▼

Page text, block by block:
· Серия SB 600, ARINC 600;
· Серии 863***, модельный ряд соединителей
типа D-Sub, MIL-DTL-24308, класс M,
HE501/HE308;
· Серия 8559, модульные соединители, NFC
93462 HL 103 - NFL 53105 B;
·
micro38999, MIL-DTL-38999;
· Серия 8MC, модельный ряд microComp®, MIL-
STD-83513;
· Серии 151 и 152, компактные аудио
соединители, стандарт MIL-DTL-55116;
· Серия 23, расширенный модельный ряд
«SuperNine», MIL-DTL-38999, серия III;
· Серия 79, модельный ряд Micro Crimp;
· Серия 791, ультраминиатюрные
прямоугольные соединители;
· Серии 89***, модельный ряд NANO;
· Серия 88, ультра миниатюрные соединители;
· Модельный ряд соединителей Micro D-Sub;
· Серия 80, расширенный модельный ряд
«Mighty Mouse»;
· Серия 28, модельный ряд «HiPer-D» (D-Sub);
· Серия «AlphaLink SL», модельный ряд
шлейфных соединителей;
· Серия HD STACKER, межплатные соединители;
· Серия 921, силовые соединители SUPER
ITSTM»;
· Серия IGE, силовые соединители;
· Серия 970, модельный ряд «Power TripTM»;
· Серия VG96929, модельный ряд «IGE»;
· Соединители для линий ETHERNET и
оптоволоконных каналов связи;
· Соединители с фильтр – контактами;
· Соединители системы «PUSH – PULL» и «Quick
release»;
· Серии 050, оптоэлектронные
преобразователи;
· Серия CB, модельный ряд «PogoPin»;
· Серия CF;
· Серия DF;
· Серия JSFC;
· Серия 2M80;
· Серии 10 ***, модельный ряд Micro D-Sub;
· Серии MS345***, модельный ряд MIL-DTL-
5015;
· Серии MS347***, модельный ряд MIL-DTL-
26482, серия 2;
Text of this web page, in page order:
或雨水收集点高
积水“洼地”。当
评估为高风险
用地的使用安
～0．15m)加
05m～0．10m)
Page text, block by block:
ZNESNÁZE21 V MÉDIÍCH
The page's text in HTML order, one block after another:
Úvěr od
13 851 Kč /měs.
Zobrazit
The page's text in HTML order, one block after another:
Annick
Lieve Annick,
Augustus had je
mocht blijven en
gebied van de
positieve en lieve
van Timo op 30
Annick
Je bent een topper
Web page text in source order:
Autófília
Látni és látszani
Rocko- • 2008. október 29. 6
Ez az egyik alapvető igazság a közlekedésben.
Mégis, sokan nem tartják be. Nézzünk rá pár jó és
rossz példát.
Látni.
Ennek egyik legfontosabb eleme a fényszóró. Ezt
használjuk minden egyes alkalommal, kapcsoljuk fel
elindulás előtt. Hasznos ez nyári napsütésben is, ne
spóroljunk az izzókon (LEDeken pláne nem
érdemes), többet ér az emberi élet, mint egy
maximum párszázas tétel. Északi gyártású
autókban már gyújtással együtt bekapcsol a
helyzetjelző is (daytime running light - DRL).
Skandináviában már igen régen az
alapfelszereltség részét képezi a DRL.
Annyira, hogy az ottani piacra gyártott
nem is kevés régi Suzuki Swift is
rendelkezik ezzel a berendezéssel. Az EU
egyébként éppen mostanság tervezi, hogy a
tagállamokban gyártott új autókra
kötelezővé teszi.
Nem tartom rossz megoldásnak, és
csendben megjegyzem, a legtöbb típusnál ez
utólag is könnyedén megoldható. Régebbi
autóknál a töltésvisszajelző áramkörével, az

▲
▼

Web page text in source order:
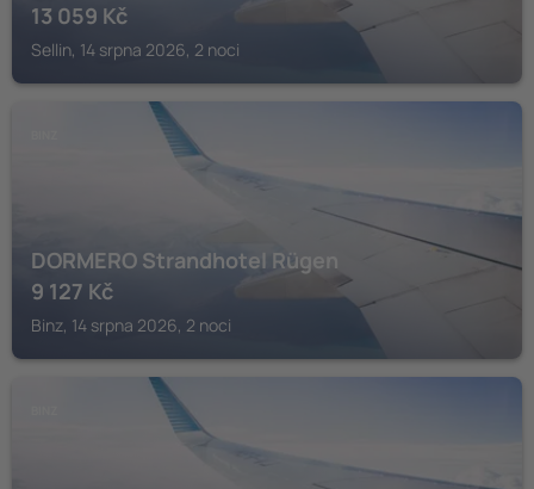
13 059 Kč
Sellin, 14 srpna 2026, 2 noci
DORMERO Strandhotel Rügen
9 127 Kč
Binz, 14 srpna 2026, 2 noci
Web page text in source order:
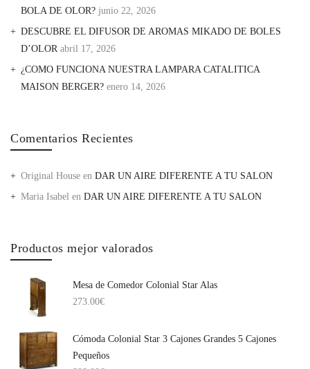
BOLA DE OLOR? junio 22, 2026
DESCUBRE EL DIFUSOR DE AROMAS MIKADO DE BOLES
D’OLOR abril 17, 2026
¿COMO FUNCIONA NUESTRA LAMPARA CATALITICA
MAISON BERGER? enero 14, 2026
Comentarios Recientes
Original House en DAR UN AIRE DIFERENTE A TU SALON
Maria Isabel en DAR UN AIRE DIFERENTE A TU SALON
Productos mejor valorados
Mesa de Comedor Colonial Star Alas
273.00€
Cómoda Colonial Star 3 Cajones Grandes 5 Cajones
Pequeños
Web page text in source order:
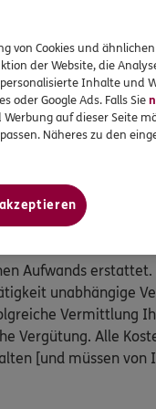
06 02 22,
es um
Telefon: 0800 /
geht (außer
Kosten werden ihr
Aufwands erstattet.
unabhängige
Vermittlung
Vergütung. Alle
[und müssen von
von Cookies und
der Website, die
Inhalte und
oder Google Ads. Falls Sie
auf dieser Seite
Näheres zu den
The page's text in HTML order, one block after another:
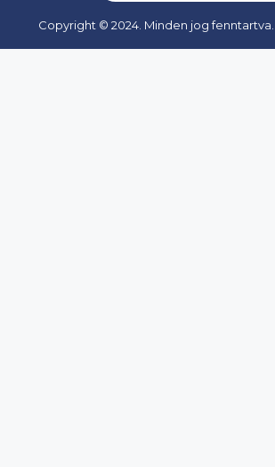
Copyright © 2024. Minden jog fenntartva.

▲

Work required: If a line of the entries contains the string "Star", it counts; report how many such lines there are, as a bare number.

Written response: 2